Guster has been at this for a long time, but is there a sense of excitement or pride or something when your tour includes dates at Red Rocks, which is sold out, The Ryman and Newport Folk Festival?

I always wondered why we never got asked to play Newport. I don’t care that much, but to have it come around, there’s something validating there. Like, I know the music’s good, I know it’s gonna hold up, our fans have been listening to it for 30 years, and I know we’ve always held ourselves to a high standard of melody, so it’s nice to be recognized, nice to be playing Oceans Calling and Sea Hear Now, Newport Folk Festival, all these kind of big events where a bunch other people get the chance to check us out.

How do you approach festival dates where many of the people there didn’t come to see you specifically?

We always looked at that as an opportunity, and back in the day, yeah, I felt like we could go over on anyone by me just hitting the drums harder, and I don’t know if actually that was true.
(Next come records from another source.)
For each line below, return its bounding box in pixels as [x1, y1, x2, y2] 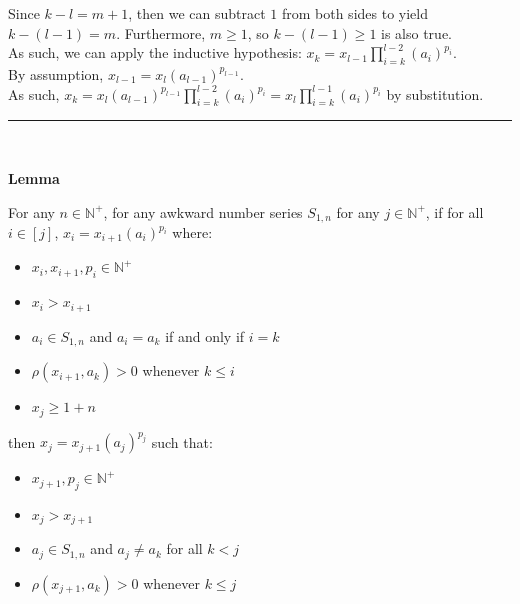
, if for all [425, 201, 484, 222]
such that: [151, 431, 213, 452]
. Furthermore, [116, 22, 206, 43]
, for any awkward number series [103, 201, 303, 222]
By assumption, [8, 63, 104, 84]
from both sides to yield [281, 3, 428, 23]
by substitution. [386, 83, 484, 104]
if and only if [165, 325, 245, 346]
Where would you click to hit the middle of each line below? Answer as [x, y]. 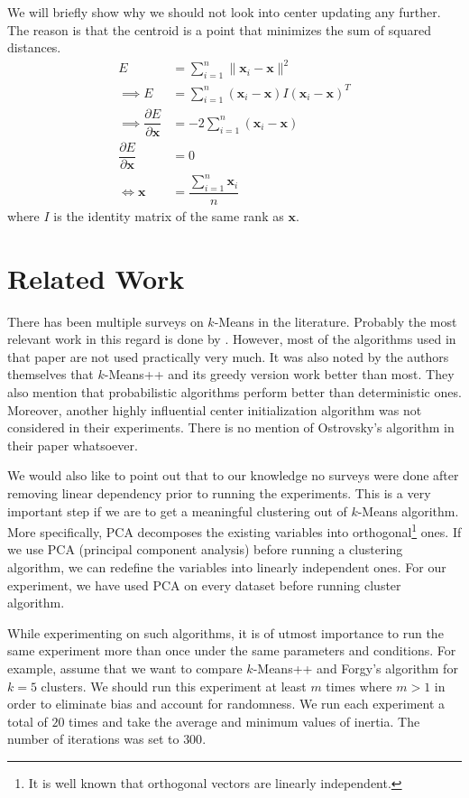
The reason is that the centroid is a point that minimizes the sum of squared [219, 29]
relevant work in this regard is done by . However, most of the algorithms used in [232, 339]
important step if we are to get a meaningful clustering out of [177, 510]
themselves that [51, 374]
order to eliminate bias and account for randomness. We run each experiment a [226, 704]
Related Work [96, 278]
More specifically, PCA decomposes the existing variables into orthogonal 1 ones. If [234, 530]
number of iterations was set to [93, 739]
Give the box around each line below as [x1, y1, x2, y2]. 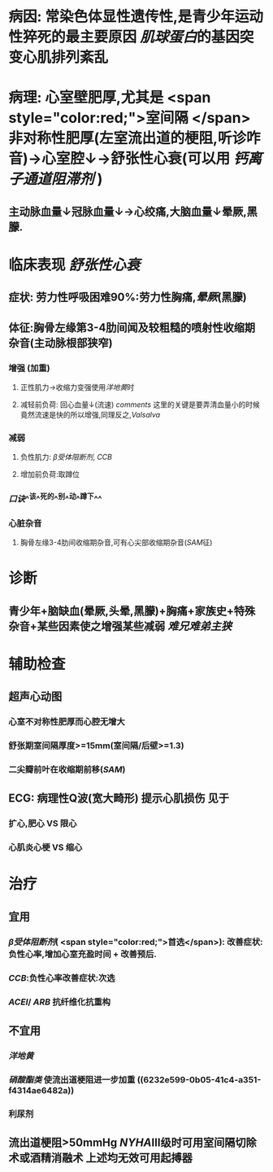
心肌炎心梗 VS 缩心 [8, 842, 83, 853]
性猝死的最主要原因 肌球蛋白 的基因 [8, 28, 240, 46]
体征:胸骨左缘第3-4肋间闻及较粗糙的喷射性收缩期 [8, 321, 256, 335]
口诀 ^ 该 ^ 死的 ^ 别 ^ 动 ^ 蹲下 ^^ [8, 492, 103, 505]
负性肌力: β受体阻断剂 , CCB [19, 453, 112, 462]
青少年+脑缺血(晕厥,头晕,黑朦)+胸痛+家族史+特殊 [8, 604, 256, 618]
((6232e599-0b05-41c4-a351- [136, 1074, 262, 1085]
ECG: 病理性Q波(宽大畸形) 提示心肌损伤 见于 [8, 791, 230, 806]
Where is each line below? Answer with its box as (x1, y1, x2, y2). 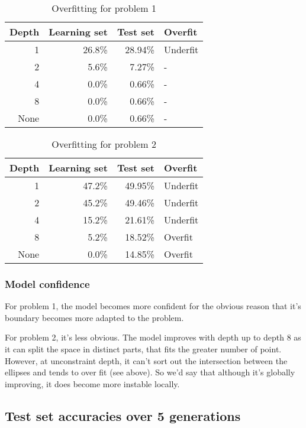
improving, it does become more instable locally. (5, 377, 180, 390)
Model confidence (5, 276, 90, 291)
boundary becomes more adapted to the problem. (5, 311, 184, 323)
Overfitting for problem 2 (51, 137, 156, 151)
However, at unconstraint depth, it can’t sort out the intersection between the (5, 354, 288, 367)
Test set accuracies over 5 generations (5, 406, 241, 424)
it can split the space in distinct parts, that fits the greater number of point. (5, 343, 282, 355)
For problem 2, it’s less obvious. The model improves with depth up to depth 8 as (5, 331, 301, 343)
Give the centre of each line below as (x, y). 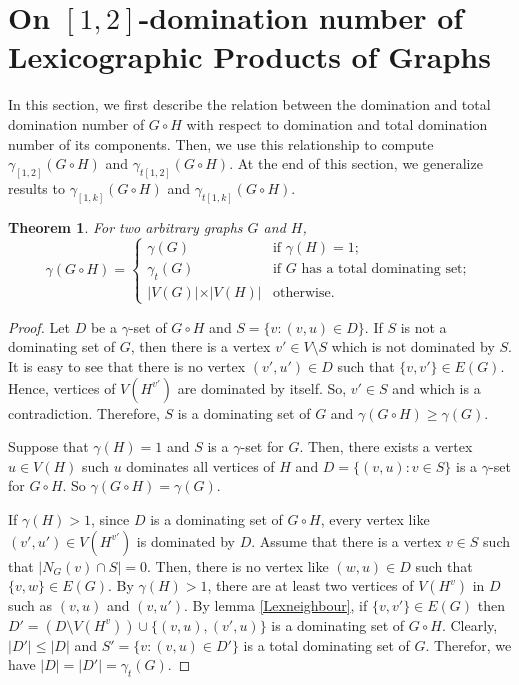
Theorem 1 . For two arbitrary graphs (125, 226)
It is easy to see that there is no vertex (127, 365)
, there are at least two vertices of (310, 585)
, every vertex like (375, 518)
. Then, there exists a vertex (386, 446)
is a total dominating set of (326, 644)
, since (110, 518)
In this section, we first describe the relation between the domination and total (249, 104)
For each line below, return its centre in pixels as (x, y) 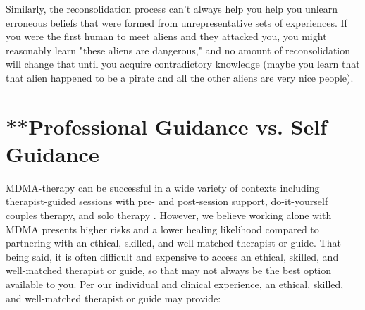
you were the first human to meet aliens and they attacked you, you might (166, 36)
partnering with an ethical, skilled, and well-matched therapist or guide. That (173, 243)
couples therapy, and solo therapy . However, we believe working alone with (169, 215)
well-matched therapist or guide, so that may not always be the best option (168, 270)
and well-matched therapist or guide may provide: (113, 298)
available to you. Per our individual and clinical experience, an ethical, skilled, (175, 284)
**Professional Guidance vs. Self (166, 126)
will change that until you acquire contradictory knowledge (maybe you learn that (183, 64)
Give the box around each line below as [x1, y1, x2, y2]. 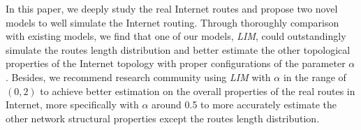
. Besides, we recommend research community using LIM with [6, 69, 271, 84]
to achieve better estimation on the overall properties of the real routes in [40, 83, 355, 98]
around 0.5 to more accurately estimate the [152, 97, 337, 112]
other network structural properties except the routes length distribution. [6, 110, 320, 125]
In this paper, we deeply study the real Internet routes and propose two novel [6, 1, 338, 15]
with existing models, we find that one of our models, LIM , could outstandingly [6, 29, 346, 43]
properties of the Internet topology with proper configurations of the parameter [6, 56, 346, 71]
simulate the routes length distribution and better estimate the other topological [6, 42, 351, 57]
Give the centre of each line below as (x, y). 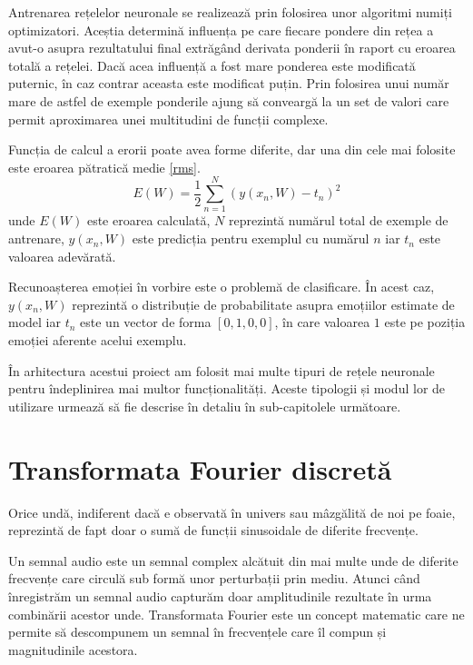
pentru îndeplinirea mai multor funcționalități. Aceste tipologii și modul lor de (227, 388)
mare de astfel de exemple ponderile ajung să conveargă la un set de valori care (229, 100)
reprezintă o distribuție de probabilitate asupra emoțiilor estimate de (263, 304)
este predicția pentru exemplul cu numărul (251, 238)
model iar (34, 322)
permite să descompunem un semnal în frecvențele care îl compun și (197, 632)
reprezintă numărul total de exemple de (338, 220)
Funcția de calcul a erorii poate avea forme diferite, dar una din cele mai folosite (232, 149)
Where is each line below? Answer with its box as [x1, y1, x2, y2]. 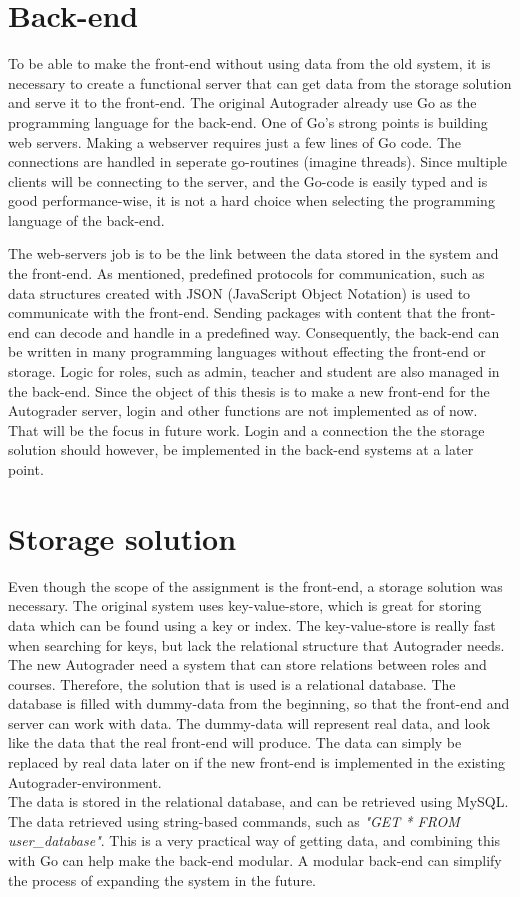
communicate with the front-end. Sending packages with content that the [8, 302, 457, 323]
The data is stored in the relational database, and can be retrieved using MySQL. [8, 791, 509, 812]
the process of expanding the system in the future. [8, 869, 316, 890]
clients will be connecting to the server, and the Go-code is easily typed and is [8, 170, 488, 191]
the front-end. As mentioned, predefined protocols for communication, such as [8, 263, 485, 284]
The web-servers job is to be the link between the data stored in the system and [8, 243, 499, 264]
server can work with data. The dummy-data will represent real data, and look [8, 712, 491, 733]
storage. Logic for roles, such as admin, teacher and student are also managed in [8, 361, 500, 382]
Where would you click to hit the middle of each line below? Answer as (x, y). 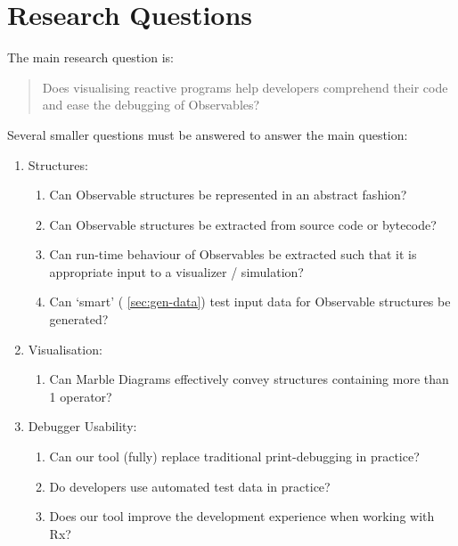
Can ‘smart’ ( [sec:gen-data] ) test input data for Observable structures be (250, 302)
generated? (79, 319)
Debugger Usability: (82, 426)
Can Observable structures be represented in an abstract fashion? (228, 195)
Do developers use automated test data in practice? (190, 486)
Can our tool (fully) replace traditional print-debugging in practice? (234, 456)
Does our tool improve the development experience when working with (242, 516)
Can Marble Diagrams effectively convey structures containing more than (249, 379)
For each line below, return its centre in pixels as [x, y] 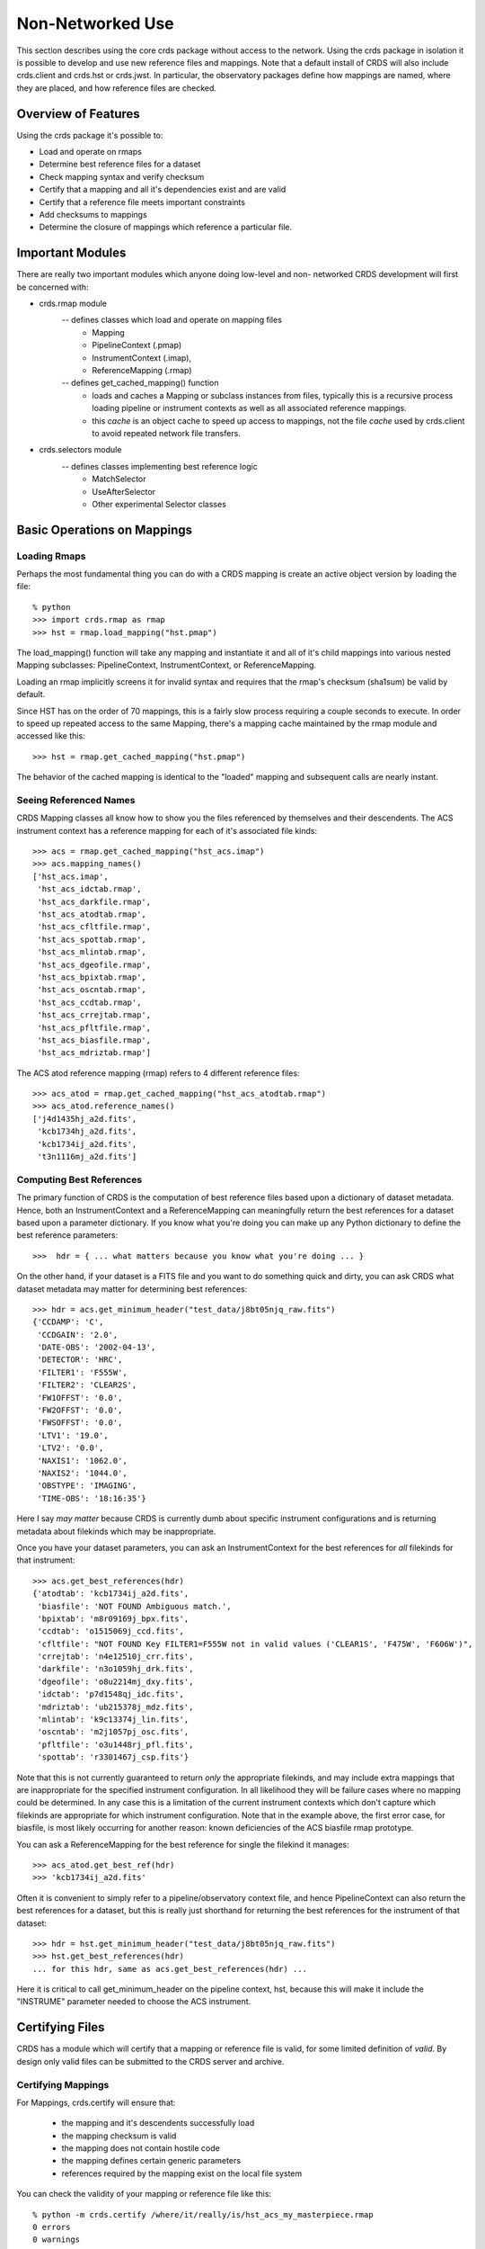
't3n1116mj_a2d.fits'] [87, 1157]
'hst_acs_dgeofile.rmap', [94, 964]
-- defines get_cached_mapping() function [140, 383]
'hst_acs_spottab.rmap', [92, 939]
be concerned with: [53, 287]
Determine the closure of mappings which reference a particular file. [166, 227]
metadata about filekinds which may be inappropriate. [116, 1531]
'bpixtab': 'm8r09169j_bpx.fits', [113, 1618]
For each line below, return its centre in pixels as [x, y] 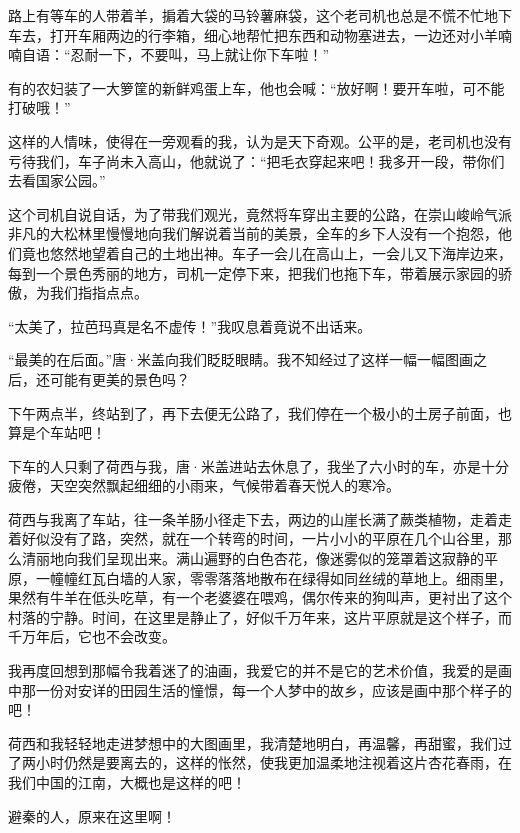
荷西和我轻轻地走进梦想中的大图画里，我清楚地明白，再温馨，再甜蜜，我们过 [260, 742]
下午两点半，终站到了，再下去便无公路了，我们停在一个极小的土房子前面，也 [260, 412]
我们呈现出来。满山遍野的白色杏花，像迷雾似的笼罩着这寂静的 [280, 558]
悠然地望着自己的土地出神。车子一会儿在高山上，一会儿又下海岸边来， [280, 252]
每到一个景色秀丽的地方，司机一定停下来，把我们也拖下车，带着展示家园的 [253, 272]
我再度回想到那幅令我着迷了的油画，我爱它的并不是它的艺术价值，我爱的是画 [260, 670]
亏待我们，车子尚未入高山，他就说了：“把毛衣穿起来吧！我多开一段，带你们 [256, 160]
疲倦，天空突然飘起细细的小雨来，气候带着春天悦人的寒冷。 [204, 485]
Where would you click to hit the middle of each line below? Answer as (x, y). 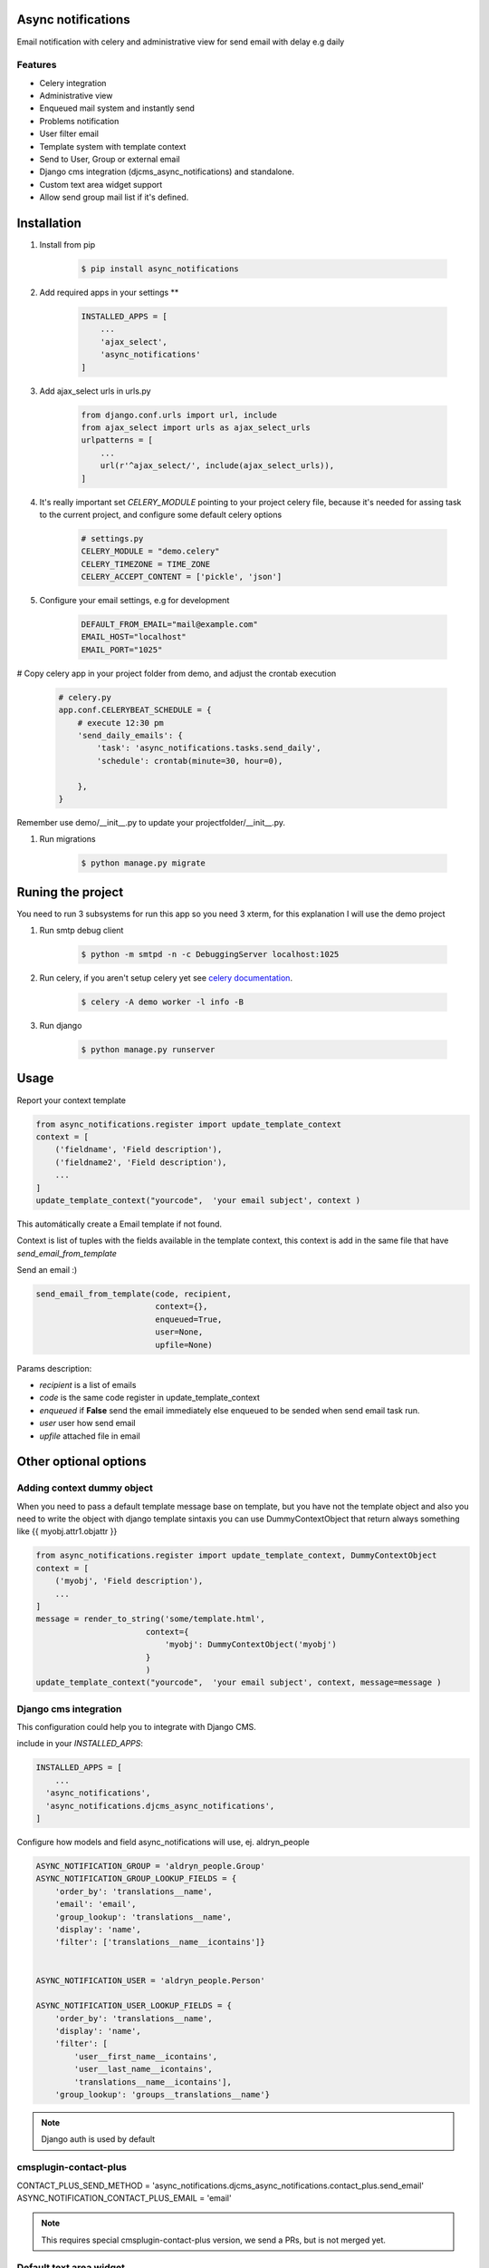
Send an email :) (47, 1270)
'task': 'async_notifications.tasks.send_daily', (209, 748)
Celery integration (73, 83)
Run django (61, 1026)
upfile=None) (184, 1344)
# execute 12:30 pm (121, 723)
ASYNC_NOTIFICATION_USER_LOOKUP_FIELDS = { (134, 2006)
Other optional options (81, 1462)
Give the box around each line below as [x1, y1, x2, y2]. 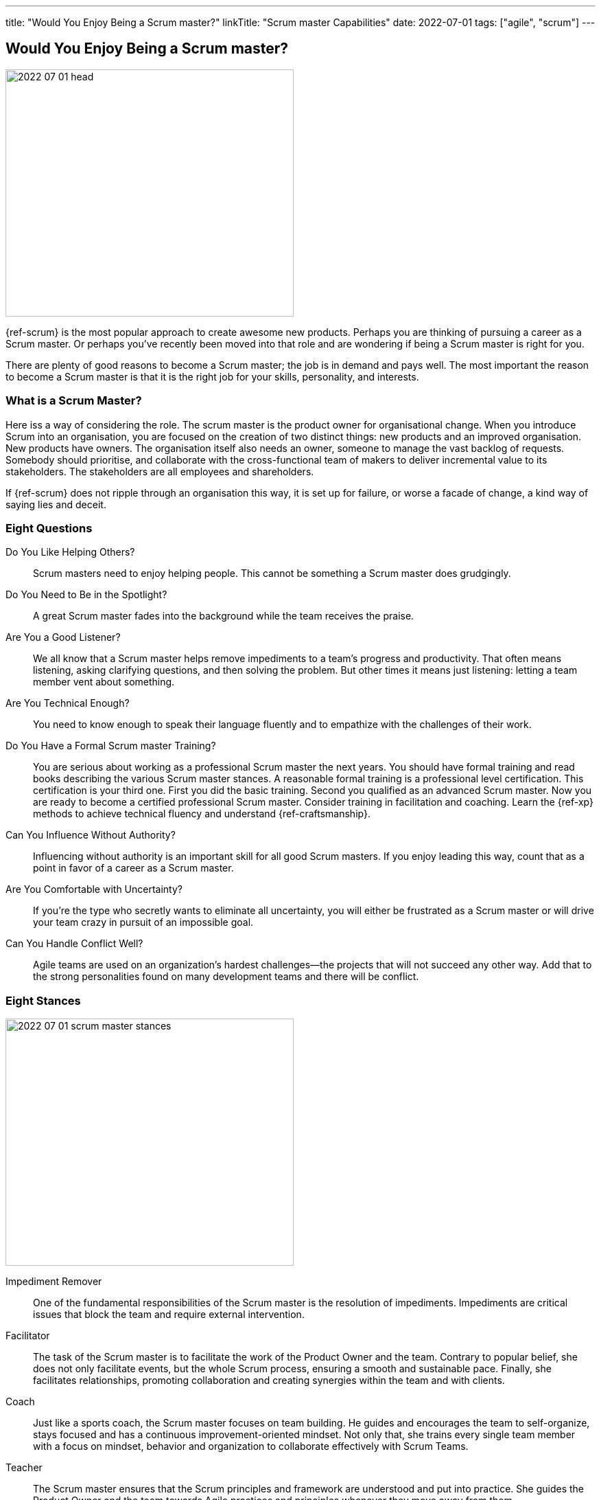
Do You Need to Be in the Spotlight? [5, 589, 167, 601]
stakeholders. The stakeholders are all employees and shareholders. [5, 465, 314, 477]
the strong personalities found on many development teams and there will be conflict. [33, 970, 419, 983]
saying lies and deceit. [5, 498, 106, 510]
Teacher [5, 1462, 43, 1474]
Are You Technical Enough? [5, 697, 130, 709]
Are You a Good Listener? [5, 631, 121, 644]
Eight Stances [5, 993, 81, 1008]

I think we can write a festival set that people with a misconception of what Guster sounds like…obviously the sound has evolved. Because they saw us listed in the Wetlands they thought we were a jam band, and that could not be more far from the truth — we don’t have an improvisational bone in our bodies. And some people are surprised that it sounds kind of like ‘70s soul, or you have this song that sounds really kind of like Depeche Mode.

Who do you consider to be your peers, whether it’s people you came up with or people you’re kind of out there with now.

People out there touring who are like simpatico with us, they’re not really playing anymore, but Dr Dog was always a band that we looked up to, and we have this guy who’s opening for us at Red Rocks called Kevin Morby, his music reminds me of Dylan and Lou Reed but also it’s his own thing. And the Fruit Bats opened our last two shows, and Eric [Johnson] has been out there for so long and finally getting recognized.

You talked about albums being rejected and things like that. How has the fact that record sales are not as important as when you were starting out, is it sort of freeing that you’re not as concerned or I don’t know how concerned you were back then, but is there less pressure?

You kind of answered your own question right there. We never made a penny [on our albums] really, so it’s more like a tool to help fuel our touring lifestyle. I mean getting a song on the radio or whatever helps expose people, but every time we make an album, it’s like everybody cares very deeply about every song, and we fight about it to the death, but it’s not because we want to sell the album for profit. We gave up on that from the beginning and we’ve sold over a million albums. It’s amazing how the accounting of record labels is conspired to always be offsetting their promotional costs. But I’m way over it, you know. Playing live in a world of AI and in a world where we experienced the pandemic, playing live as a band and having that as your skill set feels like the better skill to have.